WORK REQUIRED
Copy nothing before the line containing "Reinickendorf Seit dem". Reproduce that line and all that follow, exactly, through the end of the records.

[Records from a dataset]
◇ ◇ ◇ ◇ ◇ ◇ ◇

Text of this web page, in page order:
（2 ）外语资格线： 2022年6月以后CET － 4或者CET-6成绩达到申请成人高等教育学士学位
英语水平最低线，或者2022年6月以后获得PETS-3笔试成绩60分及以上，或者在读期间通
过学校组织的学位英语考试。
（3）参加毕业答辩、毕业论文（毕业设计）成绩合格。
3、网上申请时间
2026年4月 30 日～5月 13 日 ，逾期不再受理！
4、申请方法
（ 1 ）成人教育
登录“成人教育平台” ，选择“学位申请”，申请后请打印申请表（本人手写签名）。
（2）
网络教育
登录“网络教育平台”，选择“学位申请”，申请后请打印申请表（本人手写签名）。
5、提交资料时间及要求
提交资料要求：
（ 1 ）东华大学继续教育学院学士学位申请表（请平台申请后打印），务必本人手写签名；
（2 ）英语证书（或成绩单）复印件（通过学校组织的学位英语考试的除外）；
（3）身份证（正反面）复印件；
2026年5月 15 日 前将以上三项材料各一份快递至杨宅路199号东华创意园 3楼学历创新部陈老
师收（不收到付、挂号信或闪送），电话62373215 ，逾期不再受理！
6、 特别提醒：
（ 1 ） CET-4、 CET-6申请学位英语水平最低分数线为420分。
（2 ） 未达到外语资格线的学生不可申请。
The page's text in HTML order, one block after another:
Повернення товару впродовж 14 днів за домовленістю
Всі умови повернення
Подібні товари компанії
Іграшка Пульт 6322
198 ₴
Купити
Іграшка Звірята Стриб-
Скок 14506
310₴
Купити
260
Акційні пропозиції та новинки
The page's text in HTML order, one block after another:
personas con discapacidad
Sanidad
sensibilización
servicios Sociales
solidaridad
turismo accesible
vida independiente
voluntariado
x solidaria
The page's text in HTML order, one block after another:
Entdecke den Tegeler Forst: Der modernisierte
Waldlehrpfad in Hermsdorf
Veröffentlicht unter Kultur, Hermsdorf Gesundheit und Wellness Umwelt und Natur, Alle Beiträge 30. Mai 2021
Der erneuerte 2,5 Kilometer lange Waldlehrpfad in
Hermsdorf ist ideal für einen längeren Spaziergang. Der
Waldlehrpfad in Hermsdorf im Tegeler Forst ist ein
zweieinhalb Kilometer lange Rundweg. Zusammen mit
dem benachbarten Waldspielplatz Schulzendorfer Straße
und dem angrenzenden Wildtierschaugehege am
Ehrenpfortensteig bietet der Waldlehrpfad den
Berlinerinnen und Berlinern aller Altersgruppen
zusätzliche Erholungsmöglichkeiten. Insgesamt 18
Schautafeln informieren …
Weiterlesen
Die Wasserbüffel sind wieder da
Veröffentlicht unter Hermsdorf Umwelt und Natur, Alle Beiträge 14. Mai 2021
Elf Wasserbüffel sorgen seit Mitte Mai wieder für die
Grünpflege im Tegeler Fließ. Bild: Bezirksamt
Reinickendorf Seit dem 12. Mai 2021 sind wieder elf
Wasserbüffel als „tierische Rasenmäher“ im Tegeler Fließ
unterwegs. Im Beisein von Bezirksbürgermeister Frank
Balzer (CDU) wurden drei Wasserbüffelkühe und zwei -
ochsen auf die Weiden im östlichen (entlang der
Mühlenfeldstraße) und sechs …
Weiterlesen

◇ ◇ ◇ ◇ ◇ ◇ ◇

RESULT
Reinickendorf Seit dem 12. Mai 2021 sind wieder elf
Wasserbüffel als „tierische Rasenmäher“ im Tegeler Fließ
unterwegs. Im Beisein von Bezirksbürgermeister Frank
Balzer (CDU) wurden drei Wasserbüffelkühe und zwei -
ochsen auf die Weiden im östlichen (entlang der
Mühlenfeldstraße) und sechs …
Weiterlesen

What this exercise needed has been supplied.